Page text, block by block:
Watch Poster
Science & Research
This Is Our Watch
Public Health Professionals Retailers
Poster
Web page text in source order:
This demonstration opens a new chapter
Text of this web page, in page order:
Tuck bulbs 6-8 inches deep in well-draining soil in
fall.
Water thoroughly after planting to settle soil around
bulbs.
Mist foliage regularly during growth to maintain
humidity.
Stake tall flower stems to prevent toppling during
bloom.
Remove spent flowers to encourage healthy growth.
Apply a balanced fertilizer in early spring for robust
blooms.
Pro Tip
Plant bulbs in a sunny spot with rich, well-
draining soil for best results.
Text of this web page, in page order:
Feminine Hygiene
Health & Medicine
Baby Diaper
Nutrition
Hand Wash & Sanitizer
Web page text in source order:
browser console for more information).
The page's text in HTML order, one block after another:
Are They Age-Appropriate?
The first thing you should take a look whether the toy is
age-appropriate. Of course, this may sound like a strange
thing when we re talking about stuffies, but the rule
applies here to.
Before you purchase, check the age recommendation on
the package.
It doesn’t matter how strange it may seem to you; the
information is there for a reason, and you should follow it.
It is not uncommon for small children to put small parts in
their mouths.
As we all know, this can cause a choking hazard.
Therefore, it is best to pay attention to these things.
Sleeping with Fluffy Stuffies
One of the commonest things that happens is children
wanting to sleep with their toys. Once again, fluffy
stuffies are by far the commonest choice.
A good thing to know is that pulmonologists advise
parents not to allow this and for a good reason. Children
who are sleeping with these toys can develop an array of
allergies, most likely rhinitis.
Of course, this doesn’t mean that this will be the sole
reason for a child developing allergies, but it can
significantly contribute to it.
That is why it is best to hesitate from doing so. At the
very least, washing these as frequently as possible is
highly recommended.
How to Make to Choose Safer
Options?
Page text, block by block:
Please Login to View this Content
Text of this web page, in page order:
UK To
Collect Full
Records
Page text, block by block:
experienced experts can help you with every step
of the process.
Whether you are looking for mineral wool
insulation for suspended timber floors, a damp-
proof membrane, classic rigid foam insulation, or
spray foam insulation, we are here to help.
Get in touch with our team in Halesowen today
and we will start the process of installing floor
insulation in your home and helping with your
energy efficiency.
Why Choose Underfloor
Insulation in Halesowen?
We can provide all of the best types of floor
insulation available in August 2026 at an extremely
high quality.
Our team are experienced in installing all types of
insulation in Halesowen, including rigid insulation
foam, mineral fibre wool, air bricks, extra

○ ○ ○

Repeat each record word for word.

Page text, block by block:
Watch Poster
Science & Research
This Is Our Watch
Public Health Professionals Retailers
Poster
Web page text in source order:
This demonstration opens a new chapter
Text of this web page, in page order:
Tuck bulbs 6-8 inches deep in well-draining soil in
fall.
Water thoroughly after planting to settle soil around
bulbs.
Mist foliage regularly during growth to maintain
humidity.
Stake tall flower stems to prevent toppling during
bloom.
Remove spent flowers to encourage healthy growth.
Apply a balanced fertilizer in early spring for robust
blooms.
Pro Tip
Plant bulbs in a sunny spot with rich, well-
draining soil for best results.
Text of this web page, in page order:
Feminine Hygiene
Health & Medicine
Baby Diaper
Nutrition
Hand Wash & Sanitizer
Web page text in source order:
browser console for more information).
The page's text in HTML order, one block after another:
Are They Age-Appropriate?
The first thing you should take a look whether the toy is
age-appropriate. Of course, this may sound like a strange
thing when we re talking about stuffies, but the rule
applies here to.
Before you purchase, check the age recommendation on
the package.
It doesn’t matter how strange it may seem to you; the
information is there for a reason, and you should follow it.
It is not uncommon for small children to put small parts in
their mouths.
As we all know, this can cause a choking hazard.
Therefore, it is best to pay attention to these things.
Sleeping with Fluffy Stuffies
One of the commonest things that happens is children
wanting to sleep with their toys. Once again, fluffy
stuffies are by far the commonest choice.
A good thing to know is that pulmonologists advise
parents not to allow this and for a good reason. Children
who are sleeping with these toys can develop an array of
allergies, most likely rhinitis.
Of course, this doesn’t mean that this will be the sole
reason for a child developing allergies, but it can
significantly contribute to it.
That is why it is best to hesitate from doing so. At the
very least, washing these as frequently as possible is
highly recommended.
How to Make to Choose Safer
Options?
Page text, block by block:
Please Login to View this Content
Text of this web page, in page order:
UK To
Collect Full
Records
Page text, block by block:
experienced experts can help you with every step
of the process.
Whether you are looking for mineral wool
insulation for suspended timber floors, a damp-
proof membrane, classic rigid foam insulation, or
spray foam insulation, we are here to help.
Get in touch with our team in Halesowen today
and we will start the process of installing floor
insulation in your home and helping with your
energy efficiency.
Why Choose Underfloor
Insulation in Halesowen?
We can provide all of the best types of floor
insulation available in August 2026 at an extremely
high quality.
Our team are experienced in installing all types of
insulation in Halesowen, including rigid insulation
foam, mineral fibre wool, air bricks, extra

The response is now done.